**HOW TO COMPLETE THIS TASK:** Although the data below contains pictures, output only the lines between those holding "plot (x,y) (31, 991)" and "and to produce", inclusive, exactly and without those pictures.

**EXERCISE INPUT:**
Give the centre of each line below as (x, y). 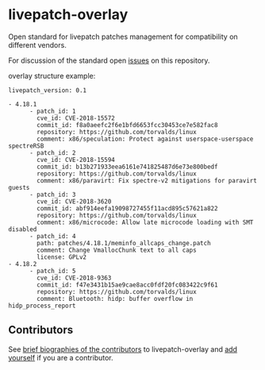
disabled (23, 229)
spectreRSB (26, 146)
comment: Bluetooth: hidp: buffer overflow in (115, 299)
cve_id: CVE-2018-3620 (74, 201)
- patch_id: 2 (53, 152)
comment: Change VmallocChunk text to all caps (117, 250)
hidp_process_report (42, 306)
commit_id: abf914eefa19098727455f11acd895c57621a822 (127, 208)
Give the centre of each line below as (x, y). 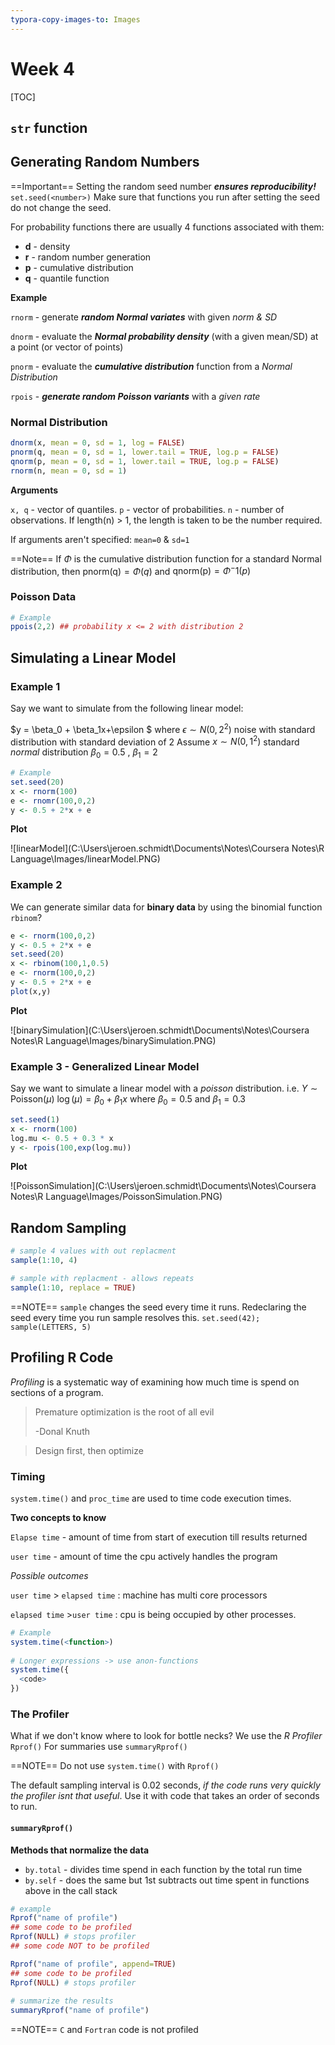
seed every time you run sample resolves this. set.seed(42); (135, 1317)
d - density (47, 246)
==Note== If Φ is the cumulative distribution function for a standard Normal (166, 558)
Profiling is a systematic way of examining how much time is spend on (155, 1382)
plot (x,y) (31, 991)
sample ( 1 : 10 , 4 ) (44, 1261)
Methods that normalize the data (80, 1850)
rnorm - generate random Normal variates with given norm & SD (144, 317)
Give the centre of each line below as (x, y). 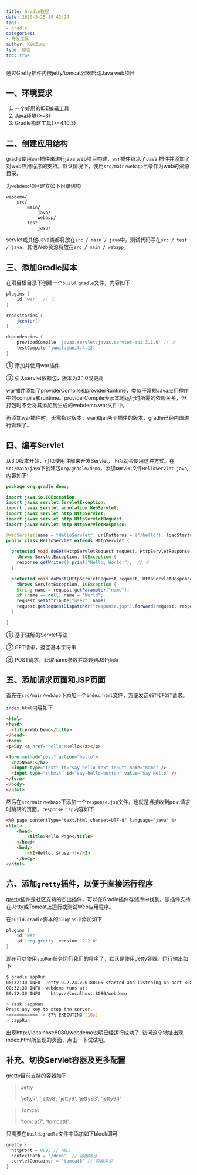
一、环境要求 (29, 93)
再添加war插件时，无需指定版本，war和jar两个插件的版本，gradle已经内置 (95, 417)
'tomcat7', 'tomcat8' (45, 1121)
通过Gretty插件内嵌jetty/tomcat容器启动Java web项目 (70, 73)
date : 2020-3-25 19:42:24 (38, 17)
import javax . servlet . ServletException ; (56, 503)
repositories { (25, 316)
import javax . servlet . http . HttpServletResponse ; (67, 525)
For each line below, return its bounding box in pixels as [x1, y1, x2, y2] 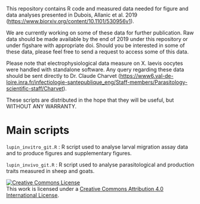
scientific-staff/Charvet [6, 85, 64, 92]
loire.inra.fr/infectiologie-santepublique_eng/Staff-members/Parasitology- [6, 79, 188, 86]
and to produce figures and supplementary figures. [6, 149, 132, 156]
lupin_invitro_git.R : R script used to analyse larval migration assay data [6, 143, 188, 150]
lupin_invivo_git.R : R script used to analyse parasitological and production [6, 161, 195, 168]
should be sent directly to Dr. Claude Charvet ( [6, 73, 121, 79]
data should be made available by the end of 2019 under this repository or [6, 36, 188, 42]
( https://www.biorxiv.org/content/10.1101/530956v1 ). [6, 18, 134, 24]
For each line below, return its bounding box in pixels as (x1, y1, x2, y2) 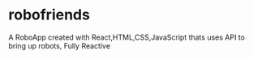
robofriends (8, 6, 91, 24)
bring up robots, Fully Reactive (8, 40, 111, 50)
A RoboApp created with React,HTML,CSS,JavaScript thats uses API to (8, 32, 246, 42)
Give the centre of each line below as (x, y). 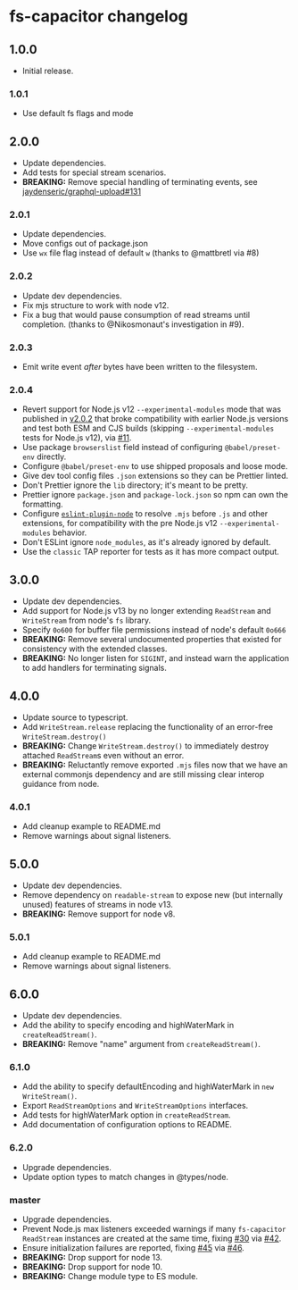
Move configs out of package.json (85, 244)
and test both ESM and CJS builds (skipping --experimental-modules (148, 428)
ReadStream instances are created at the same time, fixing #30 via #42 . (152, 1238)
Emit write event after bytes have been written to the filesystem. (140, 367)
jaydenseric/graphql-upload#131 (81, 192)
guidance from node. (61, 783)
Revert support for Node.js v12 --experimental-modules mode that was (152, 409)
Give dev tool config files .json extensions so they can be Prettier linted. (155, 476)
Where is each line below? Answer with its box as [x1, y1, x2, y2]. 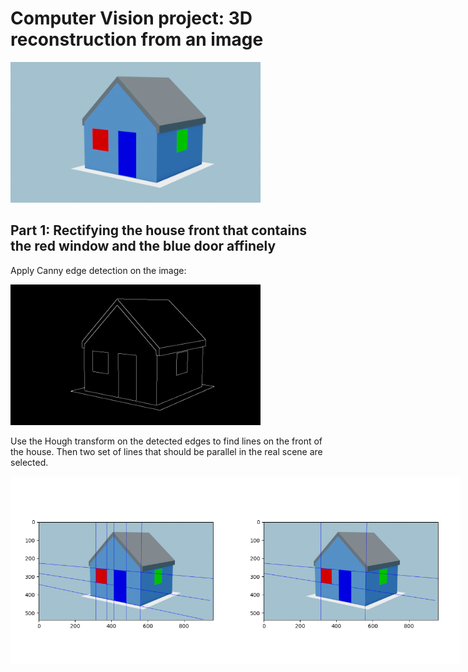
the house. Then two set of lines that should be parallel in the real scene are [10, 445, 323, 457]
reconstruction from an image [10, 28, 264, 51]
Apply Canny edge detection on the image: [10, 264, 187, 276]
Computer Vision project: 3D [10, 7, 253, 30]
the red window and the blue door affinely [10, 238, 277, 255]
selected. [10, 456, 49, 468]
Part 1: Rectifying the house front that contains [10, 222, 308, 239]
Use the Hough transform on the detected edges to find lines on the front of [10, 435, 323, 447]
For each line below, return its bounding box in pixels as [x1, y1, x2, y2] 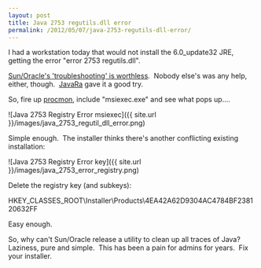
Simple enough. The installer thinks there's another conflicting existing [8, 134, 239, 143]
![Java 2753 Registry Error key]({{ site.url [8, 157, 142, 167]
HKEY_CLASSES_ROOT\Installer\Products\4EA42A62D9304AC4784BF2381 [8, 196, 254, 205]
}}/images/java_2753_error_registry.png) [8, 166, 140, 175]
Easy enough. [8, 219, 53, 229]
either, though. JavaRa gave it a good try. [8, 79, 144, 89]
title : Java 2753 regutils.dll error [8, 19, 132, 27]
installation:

**OUTPUT:**
plot (x,y) (31, 991)
sample ( 1 : 10 , 4 ) (44, 1261)
Methods that normalize the data (80, 1850)
rnorm - generate random Normal variates with given norm & SD (144, 317)
Give the centre of each line below as (x, y). 
一、环境要求 (29, 93)
再添加war插件时，无需指定版本，war和jar两个插件的版本，gradle已经内置 (95, 417)
'tomcat7', 'tomcat8' (45, 1121)
通过Gretty插件内嵌jetty/tomcat容器启动Java web项目 (70, 73)
date : 2020-3-25 19:42:24 (38, 17)
import javax . servlet . ServletException ; (56, 503)
repositories { (25, 316)
import javax . servlet . http . HttpServletResponse ; (67, 525)
For each line below, return its bounding box in pixels as [x1, y1, x2, y2] 
scientific-staff/Charvet [6, 85, 64, 92]
loire.inra.fr/infectiologie-santepublique_eng/Staff-members/Parasitology- [6, 79, 188, 86]
and to produce figures and supplementary figures. [6, 149, 132, 156]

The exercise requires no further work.